As reported here a week ago, the high-rise boutique-hotel The Citizen going in to the former Cal Western Life building at 10th and J in downtown Sacramento will include a large and stylish restaurant that the hotel's operators, Joie de Vivre Hospitality of San Francisco, hope will appeal to Sacramentans as much as to out-of-town visitors.

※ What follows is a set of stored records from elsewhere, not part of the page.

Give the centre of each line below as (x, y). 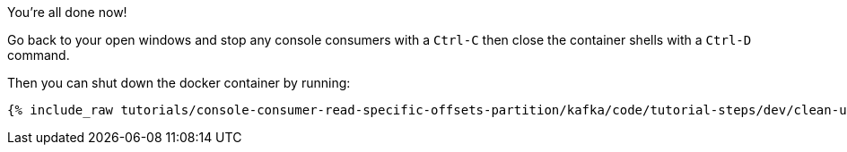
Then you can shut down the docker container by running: (179, 83)
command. (39, 55)
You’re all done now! (67, 12)
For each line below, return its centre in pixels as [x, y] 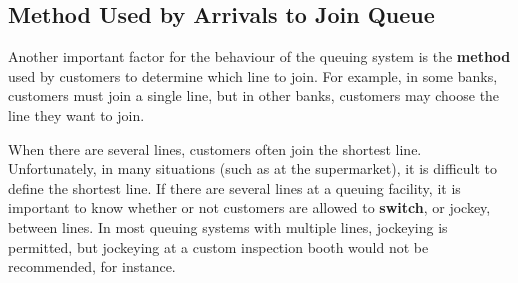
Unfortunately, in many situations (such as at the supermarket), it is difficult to [253, 168]
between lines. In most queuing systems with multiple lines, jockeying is [228, 226]
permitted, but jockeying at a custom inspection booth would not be [218, 246]
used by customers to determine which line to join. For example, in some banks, [253, 75]
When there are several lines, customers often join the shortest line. [215, 148]
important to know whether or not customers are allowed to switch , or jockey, [249, 207]
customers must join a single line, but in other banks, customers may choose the [254, 95]
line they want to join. [76, 114]
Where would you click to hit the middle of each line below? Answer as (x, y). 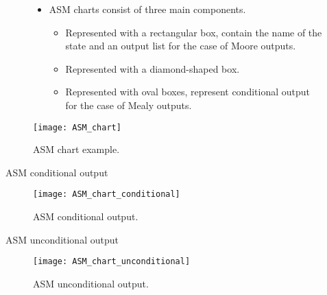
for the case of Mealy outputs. (129, 105)
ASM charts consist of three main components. (147, 9)
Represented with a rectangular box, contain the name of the (194, 32)
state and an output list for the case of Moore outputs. (181, 46)
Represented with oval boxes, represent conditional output (187, 92)
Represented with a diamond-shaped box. (153, 68)
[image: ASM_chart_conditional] (107, 194)
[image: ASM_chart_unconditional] (112, 262)
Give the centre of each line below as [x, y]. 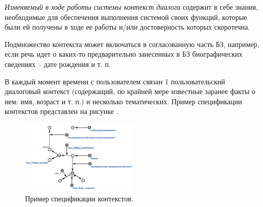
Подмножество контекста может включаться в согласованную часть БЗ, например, [132, 44]
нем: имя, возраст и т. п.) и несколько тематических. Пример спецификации [123, 101]
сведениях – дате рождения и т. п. [58, 64]
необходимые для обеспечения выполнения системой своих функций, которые [126, 17]
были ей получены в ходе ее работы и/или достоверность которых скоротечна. [127, 27]
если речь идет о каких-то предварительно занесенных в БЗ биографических [124, 54]
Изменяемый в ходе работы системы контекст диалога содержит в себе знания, [131, 7]
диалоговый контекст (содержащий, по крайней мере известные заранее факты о [130, 91]
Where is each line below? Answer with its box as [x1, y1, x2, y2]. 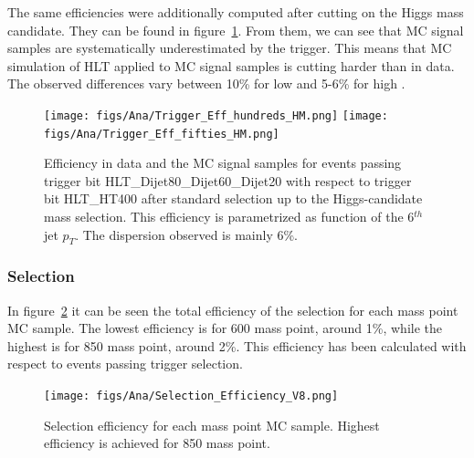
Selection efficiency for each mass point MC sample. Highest [44, 415, 380, 434]
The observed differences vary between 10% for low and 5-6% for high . [7, 74, 406, 93]
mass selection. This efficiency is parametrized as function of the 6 [44, 207, 415, 226]
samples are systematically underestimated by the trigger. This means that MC [7, 38, 452, 57]
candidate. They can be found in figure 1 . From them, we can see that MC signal [7, 20, 464, 39]
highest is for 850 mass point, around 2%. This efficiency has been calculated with [7, 336, 467, 355]
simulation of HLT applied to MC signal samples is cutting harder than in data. [7, 56, 455, 75]
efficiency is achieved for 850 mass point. [44, 433, 270, 453]
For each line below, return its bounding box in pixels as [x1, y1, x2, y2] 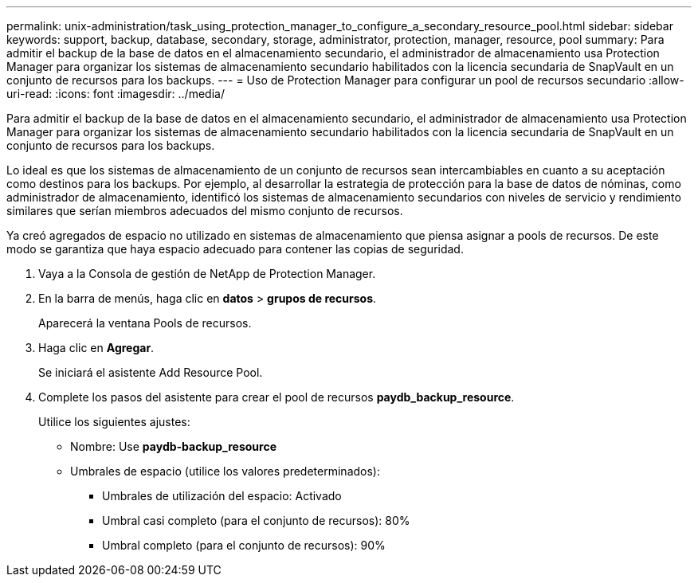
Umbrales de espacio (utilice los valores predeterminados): [70, 464, 380, 478]
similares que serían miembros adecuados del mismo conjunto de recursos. [6, 204, 403, 217]
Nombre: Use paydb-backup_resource [70, 440, 276, 453]
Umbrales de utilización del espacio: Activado [102, 489, 342, 503]
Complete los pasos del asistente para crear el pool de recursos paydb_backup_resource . [38, 390, 515, 404]
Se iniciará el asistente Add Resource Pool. [38, 366, 263, 379]
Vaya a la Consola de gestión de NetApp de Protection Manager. [38, 267, 376, 280]
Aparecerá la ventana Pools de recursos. [38, 316, 252, 330]
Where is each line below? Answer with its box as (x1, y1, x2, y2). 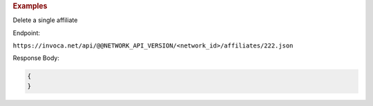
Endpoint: (12, 28, 41, 37)
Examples (12, 1, 48, 10)
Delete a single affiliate (12, 16, 78, 24)
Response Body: (12, 54, 60, 62)
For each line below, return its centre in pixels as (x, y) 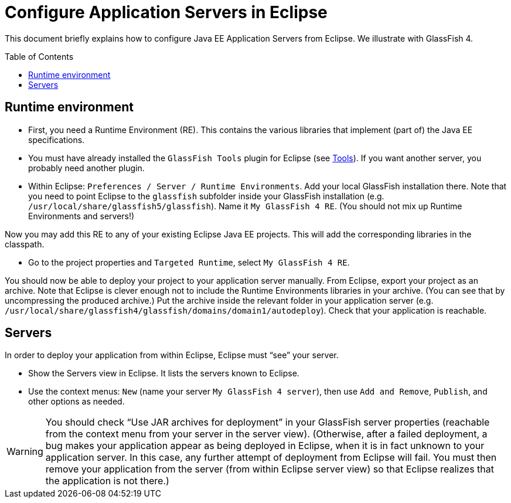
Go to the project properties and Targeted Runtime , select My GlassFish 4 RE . (189, 262)
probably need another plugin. (86, 168)
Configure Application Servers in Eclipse (166, 12)
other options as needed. (76, 402)
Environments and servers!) (81, 216)
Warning (25, 452)
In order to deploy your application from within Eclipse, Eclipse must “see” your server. (172, 355)
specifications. (57, 140)
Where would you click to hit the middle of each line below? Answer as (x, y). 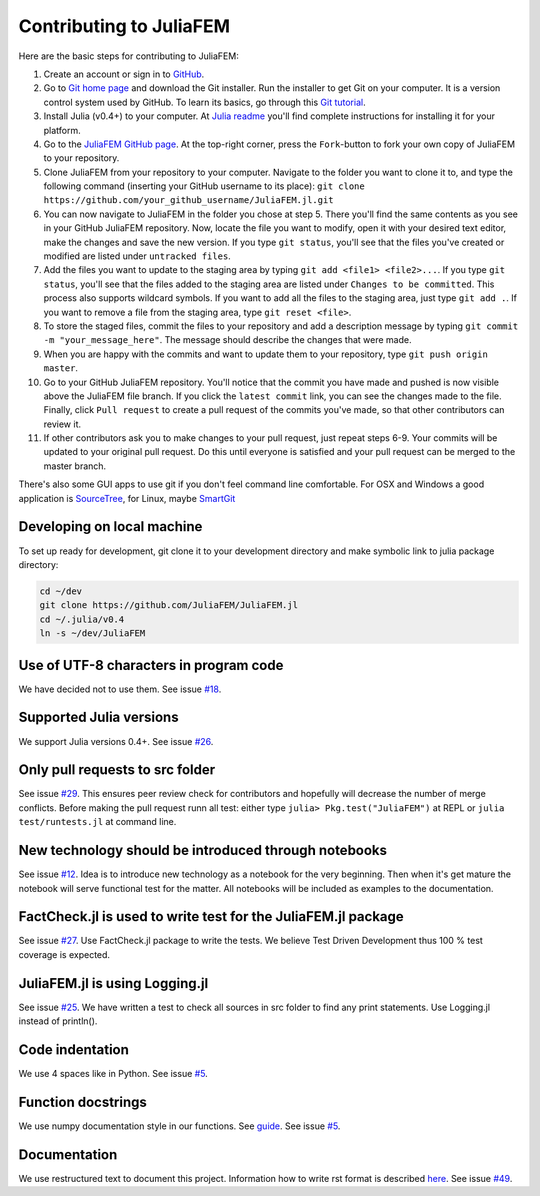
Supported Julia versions (98, 717)
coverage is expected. (64, 954)
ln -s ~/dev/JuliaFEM (92, 633)
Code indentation (74, 1049)
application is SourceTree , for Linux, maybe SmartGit (127, 498)
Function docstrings (82, 1101)
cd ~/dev (61, 591)
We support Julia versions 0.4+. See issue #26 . (116, 741)
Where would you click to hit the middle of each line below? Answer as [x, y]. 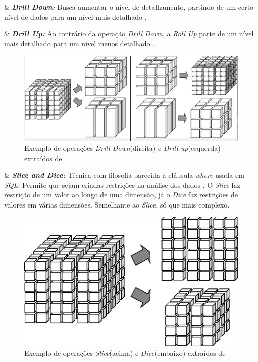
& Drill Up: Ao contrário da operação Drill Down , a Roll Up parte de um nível [129, 34]
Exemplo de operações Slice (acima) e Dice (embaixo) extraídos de [125, 353]
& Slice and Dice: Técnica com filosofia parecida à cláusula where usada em [124, 175]
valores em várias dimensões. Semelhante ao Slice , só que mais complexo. [117, 204]
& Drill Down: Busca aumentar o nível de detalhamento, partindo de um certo [129, 7]
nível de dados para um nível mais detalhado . [75, 16]
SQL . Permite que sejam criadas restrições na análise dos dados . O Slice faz [122, 185]
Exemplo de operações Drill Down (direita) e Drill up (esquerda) [122, 148]
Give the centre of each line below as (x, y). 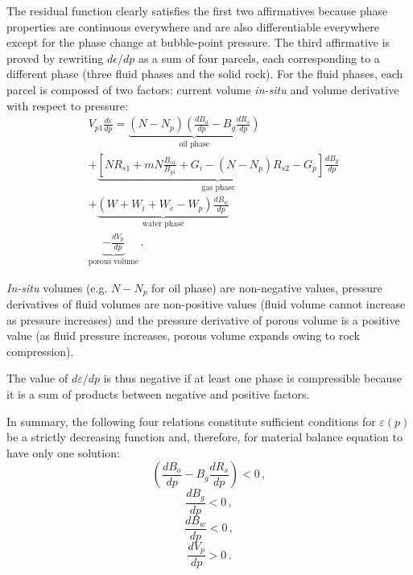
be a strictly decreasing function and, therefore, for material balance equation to (204, 437)
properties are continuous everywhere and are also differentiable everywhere (193, 26)
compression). (40, 351)
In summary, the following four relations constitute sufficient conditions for (191, 421)
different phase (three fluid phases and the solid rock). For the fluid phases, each (205, 74)
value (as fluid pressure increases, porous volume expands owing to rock (183, 335)
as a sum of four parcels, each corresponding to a (259, 58)
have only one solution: (63, 452)
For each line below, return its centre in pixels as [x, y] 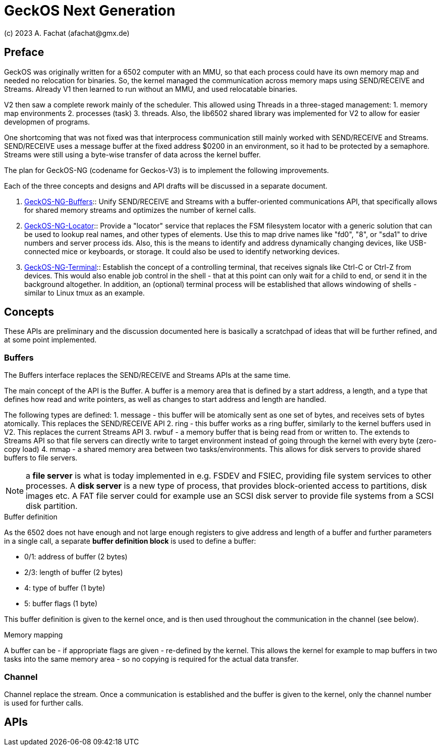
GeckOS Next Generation [90, 11]
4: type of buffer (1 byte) [65, 588]
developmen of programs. [47, 122]
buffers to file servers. [41, 458]
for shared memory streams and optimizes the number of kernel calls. [140, 210]
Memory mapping [34, 635]
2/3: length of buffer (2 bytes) [74, 572]
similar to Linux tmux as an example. [85, 293]
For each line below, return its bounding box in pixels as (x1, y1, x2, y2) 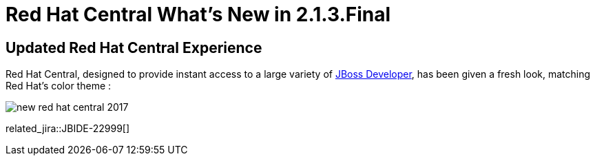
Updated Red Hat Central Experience (6, 39, 262, 56)
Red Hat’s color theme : (6, 80, 112, 92)
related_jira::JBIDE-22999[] (6, 122, 130, 135)
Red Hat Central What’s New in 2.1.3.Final (6, 3, 391, 26)
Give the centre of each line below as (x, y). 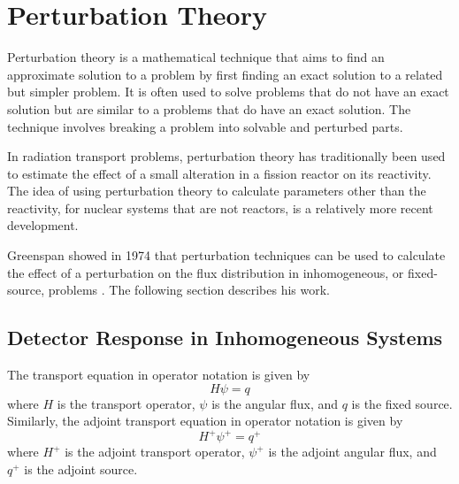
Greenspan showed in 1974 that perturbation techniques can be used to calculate (226, 255)
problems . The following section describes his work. (189, 290)
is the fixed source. (402, 403)
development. (43, 225)
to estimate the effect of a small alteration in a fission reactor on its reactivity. (219, 173)
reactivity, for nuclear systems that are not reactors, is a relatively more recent (220, 207)
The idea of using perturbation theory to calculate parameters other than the (217, 191)
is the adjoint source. (81, 469)
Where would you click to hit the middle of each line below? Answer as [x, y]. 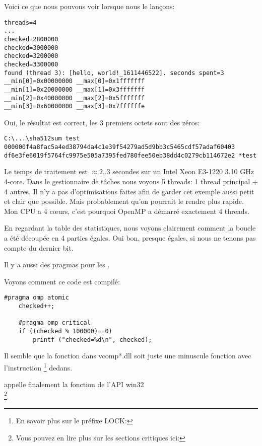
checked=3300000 [31, 64]
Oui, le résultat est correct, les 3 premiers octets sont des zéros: [102, 122]
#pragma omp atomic [37, 298]
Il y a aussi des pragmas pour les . [57, 265]
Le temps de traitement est [46, 171]
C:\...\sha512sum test [42, 139]
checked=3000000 [31, 48]
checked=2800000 [31, 39]
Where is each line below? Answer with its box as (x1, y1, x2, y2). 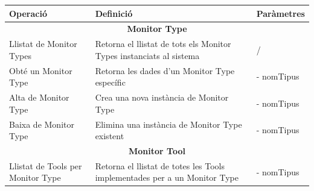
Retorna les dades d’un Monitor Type (95, 64, 235, 77)
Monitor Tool (129, 144, 185, 157)
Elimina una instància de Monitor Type (95, 117, 242, 130)
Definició (95, 7, 133, 19)
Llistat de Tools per (9, 159, 82, 172)
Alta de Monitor (9, 91, 69, 104)
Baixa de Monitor (9, 117, 74, 130)
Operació (9, 7, 47, 19)
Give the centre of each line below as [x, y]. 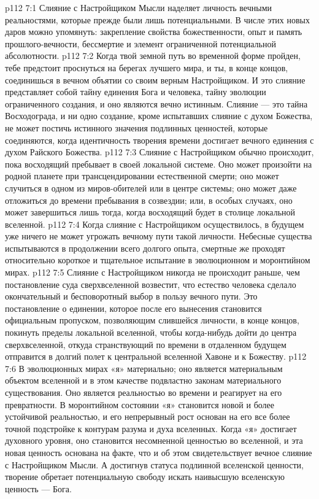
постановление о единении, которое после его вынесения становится [133, 308]
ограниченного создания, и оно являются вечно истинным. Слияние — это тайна [156, 103]
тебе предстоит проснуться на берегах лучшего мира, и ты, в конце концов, [147, 67]
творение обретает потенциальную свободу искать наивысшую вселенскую [145, 477]
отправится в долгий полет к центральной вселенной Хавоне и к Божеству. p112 [156, 356]
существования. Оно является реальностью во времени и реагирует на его [144, 392]
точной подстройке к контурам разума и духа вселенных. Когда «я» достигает [151, 428]
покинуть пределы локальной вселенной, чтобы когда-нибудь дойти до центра [151, 332]
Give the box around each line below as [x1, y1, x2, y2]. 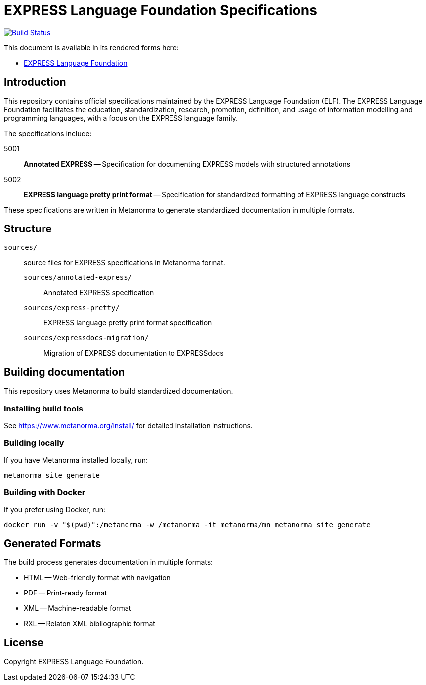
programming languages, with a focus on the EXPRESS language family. [4, 113, 238, 122]
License [4, 636, 43, 649]
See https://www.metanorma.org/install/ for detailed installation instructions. [4, 421, 253, 430]
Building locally [4, 438, 64, 448]
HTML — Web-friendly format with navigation [24, 573, 170, 582]
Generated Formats [4, 537, 101, 549]
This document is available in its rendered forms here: [4, 43, 179, 52]
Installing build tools [4, 403, 84, 413]
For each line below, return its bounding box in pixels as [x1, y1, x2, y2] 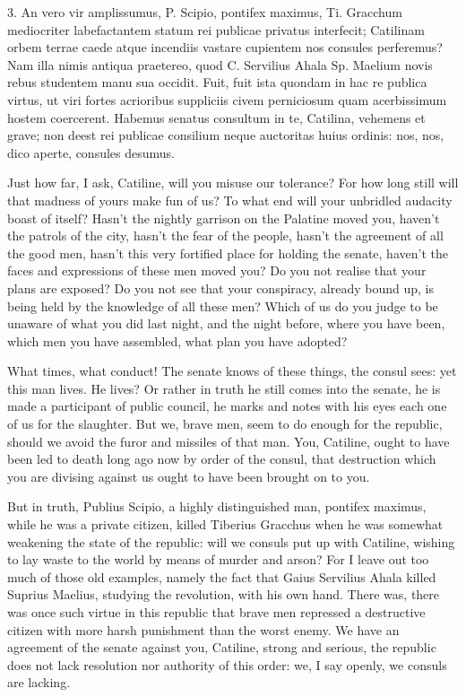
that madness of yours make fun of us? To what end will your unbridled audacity [7, 190, 453, 209]
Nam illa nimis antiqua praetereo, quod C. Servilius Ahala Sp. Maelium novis [7, 55, 433, 74]
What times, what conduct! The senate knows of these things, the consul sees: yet [7, 362, 457, 380]
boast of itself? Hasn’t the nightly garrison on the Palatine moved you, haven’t [7, 208, 440, 227]
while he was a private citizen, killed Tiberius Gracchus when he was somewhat [7, 515, 444, 534]
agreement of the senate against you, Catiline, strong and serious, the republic [7, 638, 436, 657]
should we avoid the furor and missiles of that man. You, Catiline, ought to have [7, 431, 450, 450]
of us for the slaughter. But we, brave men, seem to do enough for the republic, [7, 414, 443, 433]
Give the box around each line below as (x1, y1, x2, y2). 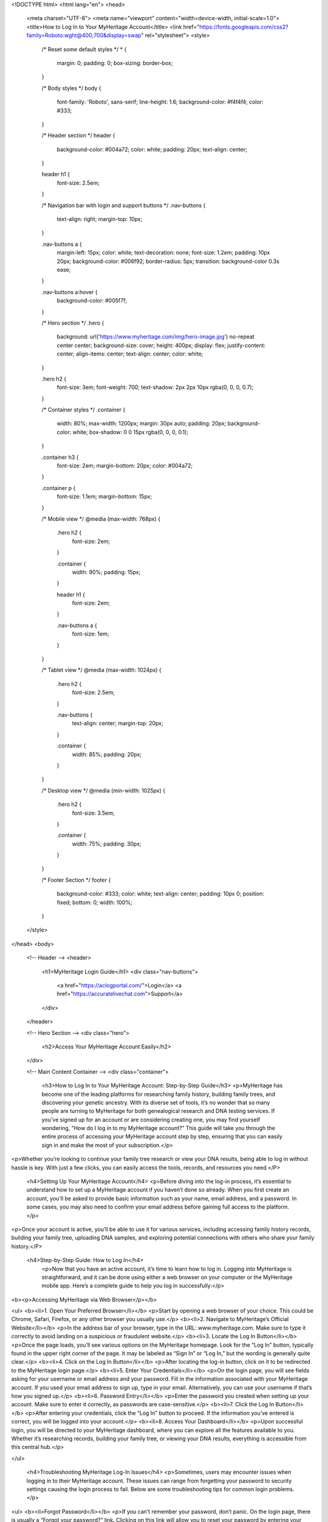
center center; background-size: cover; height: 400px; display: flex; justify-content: (56, 342, 266, 349)
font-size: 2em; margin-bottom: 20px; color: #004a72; (56, 462, 193, 469)
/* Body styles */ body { (41, 84, 101, 91)
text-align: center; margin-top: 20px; (72, 720, 163, 727)
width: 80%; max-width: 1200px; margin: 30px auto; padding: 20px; (56, 420, 227, 427)
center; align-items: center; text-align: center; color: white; (56, 350, 203, 357)
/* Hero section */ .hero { (41, 319, 104, 326)
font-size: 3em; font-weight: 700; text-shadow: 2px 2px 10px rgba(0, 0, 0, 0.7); (56, 384, 254, 391)
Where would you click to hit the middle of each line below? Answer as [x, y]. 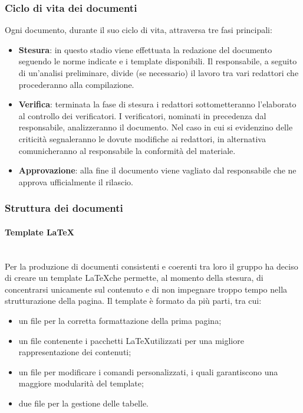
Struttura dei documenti [64, 208]
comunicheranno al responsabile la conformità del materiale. [127, 150]
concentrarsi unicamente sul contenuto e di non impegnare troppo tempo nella [146, 289]
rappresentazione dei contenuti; [75, 352]
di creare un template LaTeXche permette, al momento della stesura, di [134, 278]
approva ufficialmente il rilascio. [76, 181]
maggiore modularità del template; [81, 383]
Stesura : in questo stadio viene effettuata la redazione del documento [145, 49]
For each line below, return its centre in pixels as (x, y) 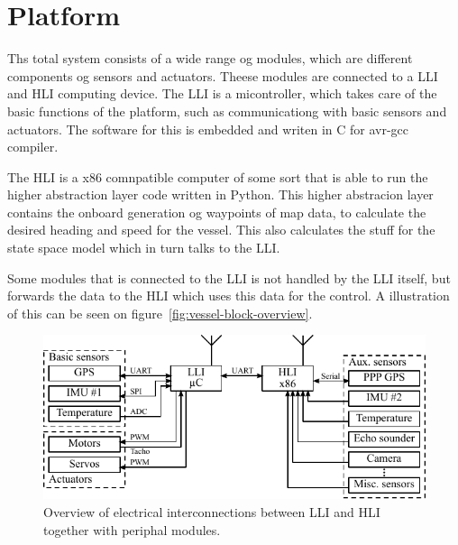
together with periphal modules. (132, 529)
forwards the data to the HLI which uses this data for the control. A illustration (229, 296)
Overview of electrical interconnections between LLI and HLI (212, 511)
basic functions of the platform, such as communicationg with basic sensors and (227, 111)
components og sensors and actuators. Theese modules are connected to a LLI (223, 75)
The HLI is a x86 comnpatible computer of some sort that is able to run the (218, 176)
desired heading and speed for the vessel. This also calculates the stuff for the (221, 230)
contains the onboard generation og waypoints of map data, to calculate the (217, 212)
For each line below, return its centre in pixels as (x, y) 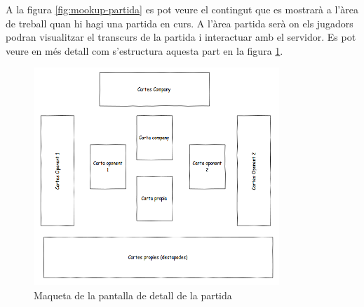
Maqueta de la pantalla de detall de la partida (133, 295)
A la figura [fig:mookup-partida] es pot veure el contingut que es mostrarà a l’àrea (182, 9)
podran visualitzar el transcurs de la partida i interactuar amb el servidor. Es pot (181, 37)
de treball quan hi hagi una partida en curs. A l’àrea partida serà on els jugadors (180, 23)
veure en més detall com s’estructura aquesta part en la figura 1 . (144, 50)
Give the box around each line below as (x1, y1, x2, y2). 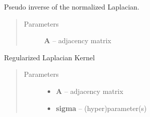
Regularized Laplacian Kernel (4, 52, 95, 62)
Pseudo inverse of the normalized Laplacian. (4, 2, 139, 12)
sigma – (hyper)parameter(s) (56, 102, 147, 113)
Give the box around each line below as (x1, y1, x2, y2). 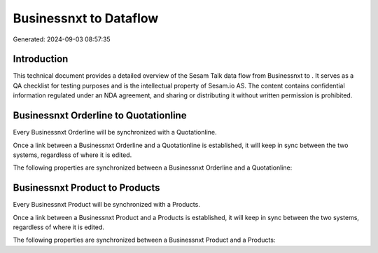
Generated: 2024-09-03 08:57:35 (13, 35, 111, 43)
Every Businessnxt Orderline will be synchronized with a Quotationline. (13, 128, 217, 137)
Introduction (13, 53, 69, 65)
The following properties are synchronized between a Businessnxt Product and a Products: (13, 235, 276, 245)
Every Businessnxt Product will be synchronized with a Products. (13, 200, 201, 209)
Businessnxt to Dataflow (13, 11, 159, 26)
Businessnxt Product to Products (13, 182, 160, 194)
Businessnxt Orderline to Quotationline (13, 109, 187, 122)

And as we also reported, we couldn't say much else about the restaurant because the folks of Joie de Vivre said they wouldn't release the name of the restaurant and its operator until later. What they should have said was that they wouldn't release the name of the restaurant to The Bee until later. They were quick to tell the Sacramento Business Journal that the name would be Grange, meant to suggest rural grange halls and to evoke images of local farmers and ranchers, which Joie de Vivre intends to use for its take on California Cuisine. (The Citizen's restaurant, says Joie de Vivre publicist Dawn Shalhoup, was almost named Tavern, but cooler corporate heads apparently concluded that that spoke more of old cowtown Sacramento than the fashionable new city.)
If anyone at Joie de Vivre was aware that Grange also is the name of the restaurant at the Hilton Hotel in Adelaide, they apparently didn't give it much heed, indicates Shalhoup. In all likelihood, the Australian Grange is named after Penfolds Grange, Australia's most noble and revered wine, not the homey symbol of the American West.
Either way, Joie de Vivre could have a problem on its hands. Given how quick so many corporations are to prevent what they see as trademark infringement, I have to wonder whether the Hilton honchos will simply look the other way while a competing hotel chain appropriates for one of its own restaurants a name they proudly adopted long ago. Nothing like a little citizen vs. citizen litigation to stir up publicity.